Filippo Oliana

Personal information
- Date of birth: 30 June 1999 (age 27)
- Place of birth: Genoa, Italy
- Height: 1.83 m (6 ft 0 in)
- Position: Defender

Team information
- Current team: Carrarese
- Number: 6

Youth career
- 0000–2018: Sampdoria

Senior career*
- Years: Team / Apps / (Gls)
- 2018–2019: Sampdoria / 0 / (0)
- 2018–2019: → Albissola (loan) / 26 / (0)
- 2019–2020: Rimini / 8 / (0)
- 2020: Monopoli / 0 / (0)
- 2020–2022: Nuova Florida / 52 / (0)
- 2022–2024: Sestri Levante / 75 / (2)
- 2024–: Carrarese / 46 / (1)

= Filippo Oliana =

Italian footballer

Filippo Oliana (born 30 June 1999) is an Italian footballer who plays for club Carrarese.

==Club career==
He is a product of Sampdoria youth teams and started playing for their Under-19 squad in the 2016–17 season.

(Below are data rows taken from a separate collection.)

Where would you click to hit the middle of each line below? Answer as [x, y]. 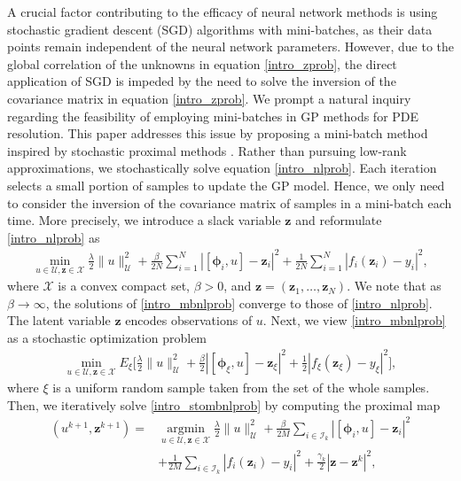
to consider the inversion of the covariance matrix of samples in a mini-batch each [230, 202]
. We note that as [394, 286]
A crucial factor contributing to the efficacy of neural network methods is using [223, 12]
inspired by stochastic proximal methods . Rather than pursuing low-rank [207, 150]
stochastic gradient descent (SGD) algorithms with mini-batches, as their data [220, 29]
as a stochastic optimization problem [107, 337]
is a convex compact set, [124, 286]
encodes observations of [189, 320]
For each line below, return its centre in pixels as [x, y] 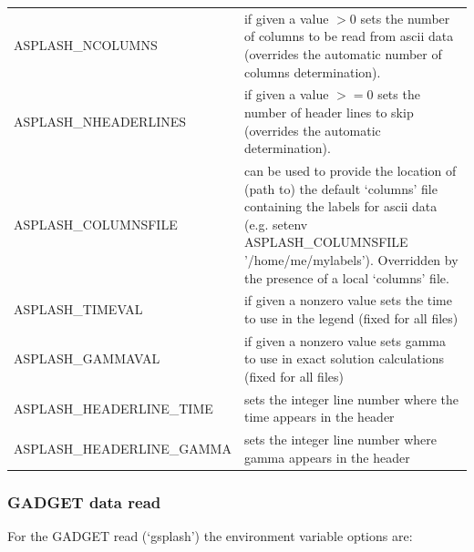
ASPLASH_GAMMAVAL [87, 358]
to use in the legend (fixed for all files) [351, 318]
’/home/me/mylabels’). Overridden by [351, 259]
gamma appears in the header [327, 457]
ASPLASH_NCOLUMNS [86, 45]
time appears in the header [319, 417]
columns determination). [312, 72]
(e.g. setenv [276, 224]
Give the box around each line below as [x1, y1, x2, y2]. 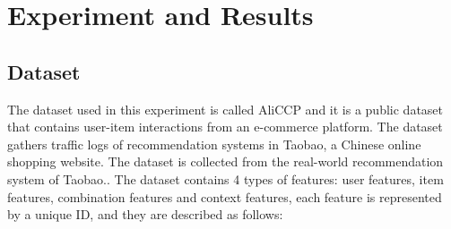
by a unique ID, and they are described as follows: [7, 205, 283, 224]
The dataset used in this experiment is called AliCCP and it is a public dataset [7, 99, 444, 118]
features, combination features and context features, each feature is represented [7, 187, 442, 206]
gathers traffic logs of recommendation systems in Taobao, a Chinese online [7, 134, 421, 153]
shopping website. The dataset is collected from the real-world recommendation [7, 152, 444, 171]
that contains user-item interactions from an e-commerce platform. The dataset [7, 117, 443, 136]
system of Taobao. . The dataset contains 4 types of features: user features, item [7, 169, 444, 188]
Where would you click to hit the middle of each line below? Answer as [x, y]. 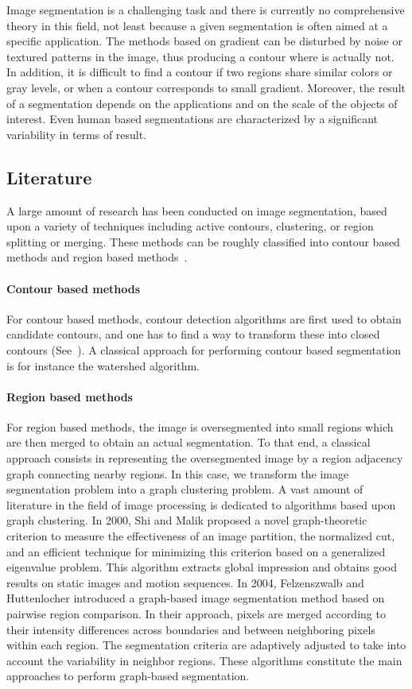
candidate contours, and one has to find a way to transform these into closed [193, 334]
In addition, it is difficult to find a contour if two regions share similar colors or [200, 72]
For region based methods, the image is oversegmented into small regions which [200, 426]
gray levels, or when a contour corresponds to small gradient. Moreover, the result [206, 87]
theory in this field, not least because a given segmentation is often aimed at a [197, 25]
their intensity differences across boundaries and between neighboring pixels [191, 629]
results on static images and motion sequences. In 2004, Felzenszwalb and [185, 582]
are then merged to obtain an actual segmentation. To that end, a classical [189, 442]
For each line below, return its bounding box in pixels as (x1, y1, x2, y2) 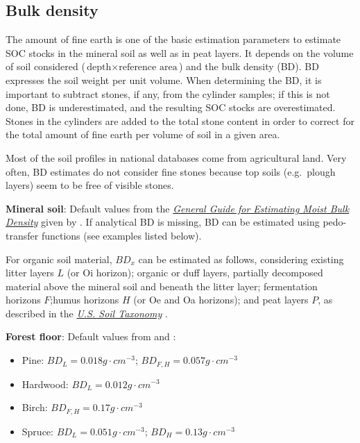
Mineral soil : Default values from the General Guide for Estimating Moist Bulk (6, 201, 350, 215)
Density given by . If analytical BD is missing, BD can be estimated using (6, 215, 320, 229)
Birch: (22, 400, 48, 415)
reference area (119, 62, 178, 73)
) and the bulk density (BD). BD (178, 59, 319, 74)
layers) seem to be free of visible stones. (6, 178, 174, 192)
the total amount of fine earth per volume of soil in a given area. (6, 127, 280, 142)
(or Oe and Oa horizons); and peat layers (133, 292, 309, 307)
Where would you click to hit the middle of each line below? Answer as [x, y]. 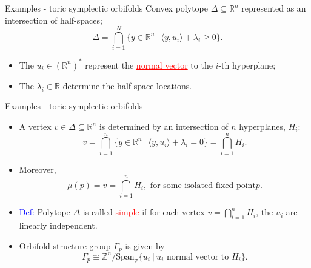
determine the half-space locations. [127, 85]
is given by [145, 245]
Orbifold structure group [65, 245]
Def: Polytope [45, 212]
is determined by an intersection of [164, 126]
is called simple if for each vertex [144, 212]
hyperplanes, [262, 126]
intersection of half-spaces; [54, 20]
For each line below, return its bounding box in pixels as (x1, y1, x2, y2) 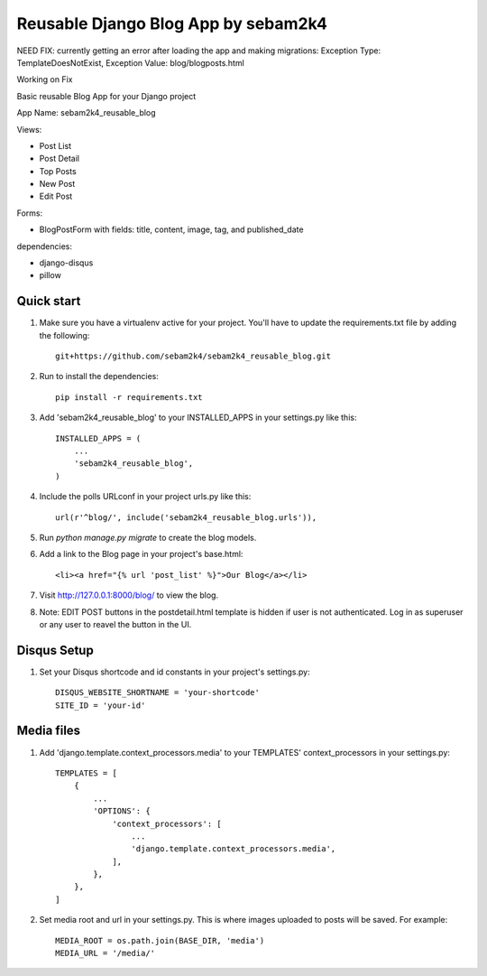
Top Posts (39, 165, 77, 176)
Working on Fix (16, 74, 73, 85)
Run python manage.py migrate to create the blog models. (39, 533, 257, 543)
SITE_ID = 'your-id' (55, 700, 146, 711)
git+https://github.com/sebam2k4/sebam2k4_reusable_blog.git (55, 351, 331, 361)
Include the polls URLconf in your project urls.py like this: (39, 491, 252, 502)
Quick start (16, 293, 81, 309)
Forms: (16, 208, 43, 218)
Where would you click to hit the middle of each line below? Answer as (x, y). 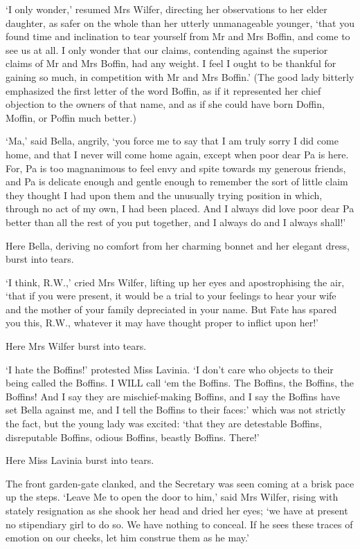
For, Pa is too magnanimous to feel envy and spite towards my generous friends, (176, 168)
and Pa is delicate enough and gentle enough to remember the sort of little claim (177, 182)
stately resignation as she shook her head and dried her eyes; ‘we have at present (177, 510)
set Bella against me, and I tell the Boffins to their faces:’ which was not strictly (176, 410)
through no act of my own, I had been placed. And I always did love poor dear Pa (180, 208)
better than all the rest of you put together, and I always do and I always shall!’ (176, 222)
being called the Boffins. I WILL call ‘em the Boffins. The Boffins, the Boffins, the (180, 383)
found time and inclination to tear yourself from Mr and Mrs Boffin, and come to (178, 36)
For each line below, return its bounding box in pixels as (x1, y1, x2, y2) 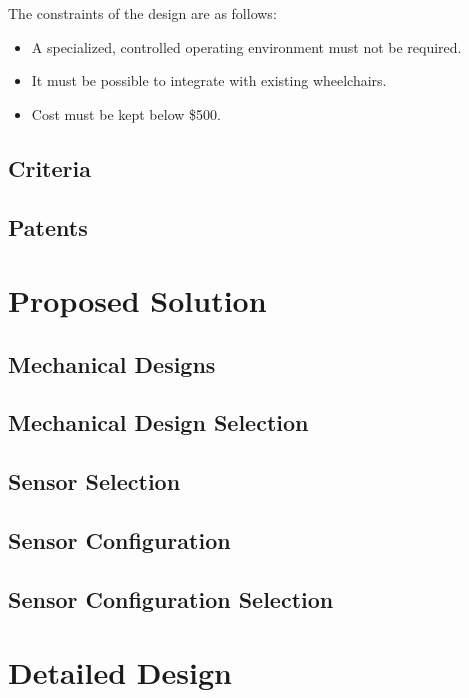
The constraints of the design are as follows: (8, 3, 277, 23)
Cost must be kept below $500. (31, 103, 221, 124)
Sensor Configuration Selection (8, 583, 334, 614)
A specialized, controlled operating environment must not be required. (31, 36, 462, 57)
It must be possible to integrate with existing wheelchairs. (31, 70, 387, 91)
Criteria (8, 152, 91, 183)
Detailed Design (8, 652, 232, 693)
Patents (8, 211, 88, 242)
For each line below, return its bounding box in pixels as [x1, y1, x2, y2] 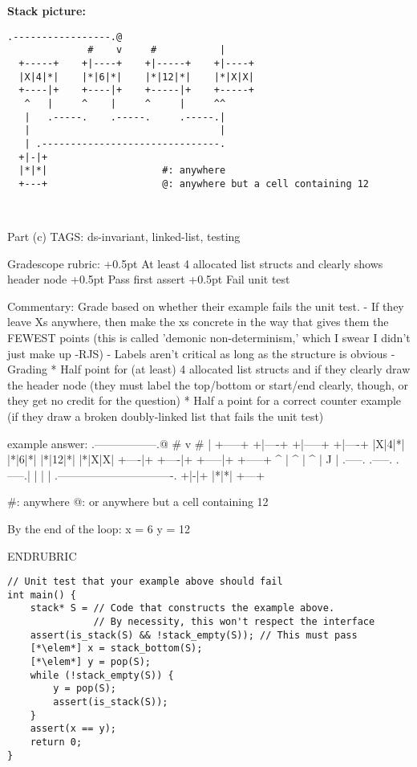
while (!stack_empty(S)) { [30, 669, 174, 681]
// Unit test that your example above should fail [7, 576, 283, 588]
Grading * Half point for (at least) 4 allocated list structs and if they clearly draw [7, 361, 411, 377]
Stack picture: [7, 2, 86, 18]
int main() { [7, 589, 76, 601]
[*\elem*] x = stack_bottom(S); [30, 643, 203, 655]
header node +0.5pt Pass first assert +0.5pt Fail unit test [7, 271, 290, 288]
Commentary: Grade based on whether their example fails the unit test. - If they [7, 297, 404, 314]
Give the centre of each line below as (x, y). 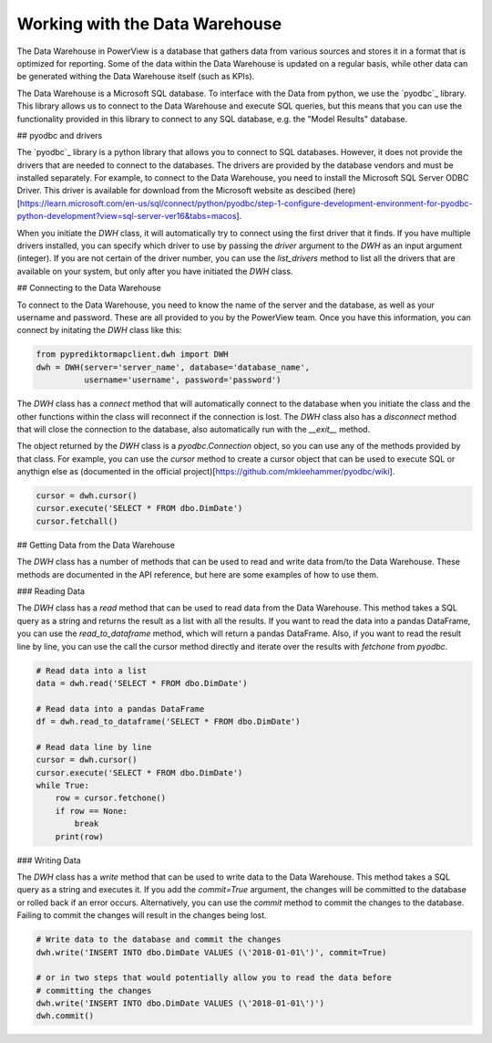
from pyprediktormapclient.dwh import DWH (132, 355)
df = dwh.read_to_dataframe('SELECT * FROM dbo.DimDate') (168, 722)
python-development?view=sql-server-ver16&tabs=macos (127, 216)
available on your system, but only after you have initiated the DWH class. (155, 271)
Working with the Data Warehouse (149, 24)
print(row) (79, 836)
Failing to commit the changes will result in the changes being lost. (142, 915)
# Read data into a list (92, 670)
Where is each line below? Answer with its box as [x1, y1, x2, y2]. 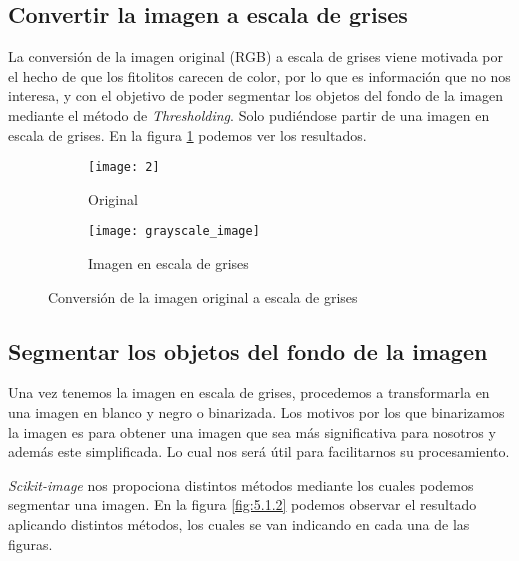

On 11 July 2018, he joined Serie C club Albissola on a season-long loan. He made his Serie C debut for Albissola on 4 November 2018 in a game against Carrarese as a starter.

On 29 January 2020, he moved to Monopoli until the end of the season.

On 13 July 2024, Oliana signed with Carrarese.